Cooling Unresponsive Newborns
May Reduce the Risk of Death
By SYLVIA PAGAN WESTPHAL
Staff Reporter of THE WALL STREET JOURNAL
October 13, 2005; Page D3
Cooling unresponsive newborns within hours of birth reduces their risk of death or disability, an article in Thursday's New England Journal of Medicine reports.
The results build on increasing evidence from animal studies and some small human trials that show that controlled lowering of the body's temperature after injury has a protective effect. In adults, body cooling, or hypothermia, has been recommended as a treatment after cardiac arrest by medical societies in several countries, based on clinical trials showing a benefit of the technique. Hypothermia also is being studied for the treatment of stroke and brain injury.
Still, Lu-Ann Papile, a pediatrician at the University of New Mexico who wrote an accompanying editorial to the study, says it is important to keep in mind that, while the results are encouraging, the overall number of babies who benefited was small. In babies who were cooled, and those who weren't, the majority went on to have serious complications, she says. She argues the treatment should be considered experimental.
Babies not breathing at birth used to be cooled in the past, mostly in Europe and Russia. However, the practice fell out of favor after studies showed that premature babies did better when warmed.
But interest in the cooling technique for full-term babies has recently rekindled, with several research teams around the world performing randomized clinical trials in babies born unresponsive because not enough oxygen had reached their brain. This happens in about two in every 1,000 births, studies have shown, with 15% to 20% of those babies dying and 20% to 25% ending up disabled.
Lack of oxygen in the brain leads to a "domino effect" of damaging events that include damage to brain cells and swelling, says Marianne Thoresen, a British researcher whose group published the results of a clinical trial of newborn hypothermia earlier this year. "What hypothermia does is stop a lot of the damaging processes, and it's not like they start again when you rewarm," she says. "In a way, everything is calmed down when cooled."
In today's NEJM study, the second large-scale newborn hypothermia trial to be published, babies enrolled in the 15-hospital study had to be full-term, not premature, and show evidence that they were unresponsive as a result of a lack of oxygen to their brain, not another reason, like an infection, says Seetha Shankaran from Wayne State University, the trial's principal investigator. The babies had to be treated within six hours.
Doctors used cooling blankets to lower the babies' temperature to 33.5 degrees Celsius (92.3 degrees Fahrenheit) for 72 hours from around 37 degrees Celsius. "We know from previous experience that below 30 degrees you start seeing complications," says Dr. Shankaran. The babies were slowly warmed after the treatment.

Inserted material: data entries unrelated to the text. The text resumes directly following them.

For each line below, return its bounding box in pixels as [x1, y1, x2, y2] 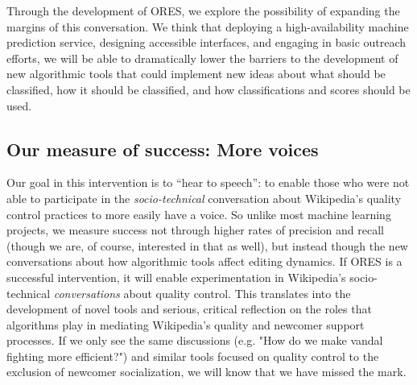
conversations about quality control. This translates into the [53, 284, 351, 301]
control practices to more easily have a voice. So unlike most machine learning [6, 205, 391, 222]
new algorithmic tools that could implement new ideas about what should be [6, 65, 386, 82]
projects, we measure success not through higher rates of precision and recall [6, 221, 384, 238]
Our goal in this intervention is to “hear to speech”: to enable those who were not [6, 174, 410, 191]
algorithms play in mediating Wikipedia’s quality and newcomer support [6, 316, 365, 333]
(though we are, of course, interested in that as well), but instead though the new [6, 237, 408, 254]
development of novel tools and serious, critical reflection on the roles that [6, 300, 372, 317]
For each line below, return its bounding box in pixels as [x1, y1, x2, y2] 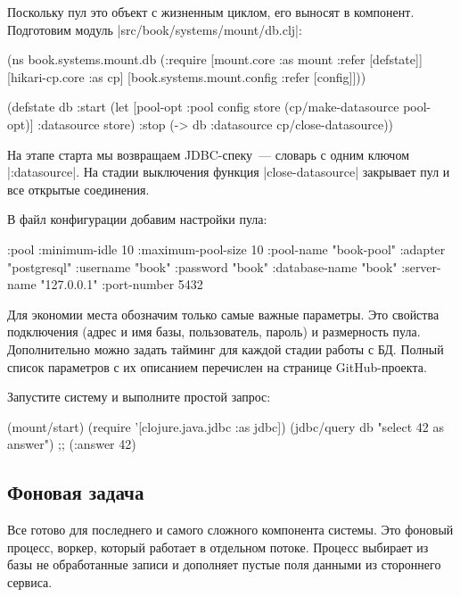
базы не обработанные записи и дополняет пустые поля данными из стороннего [7, 555, 441, 574]
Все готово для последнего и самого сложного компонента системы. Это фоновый [7, 520, 454, 539]
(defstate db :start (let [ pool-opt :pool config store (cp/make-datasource [7, 97, 399, 116]
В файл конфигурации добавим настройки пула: [7, 210, 267, 228]
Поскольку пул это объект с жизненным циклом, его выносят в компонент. [7, 3, 415, 21]
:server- [401, 257, 441, 276]
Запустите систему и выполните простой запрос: [7, 387, 271, 406]
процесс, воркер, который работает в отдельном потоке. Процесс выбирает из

Of the 102 babies who were given the cooling treatment, 44% died or suffered a disability in follow-up tests at a later age, as compared with 62% of the 106 babies who weren't cooled.
Dr. Shankaran and others expressed concern that doctors might prematurely adopt the hypothermia method. Rosemary Higgins, an investigator with the National Institute of Child Health and Human Development, which sponsored the study, says the institute currently is working with the American Academy of Pediatrics to develop recommendations on cooling oxygen-deprived babies.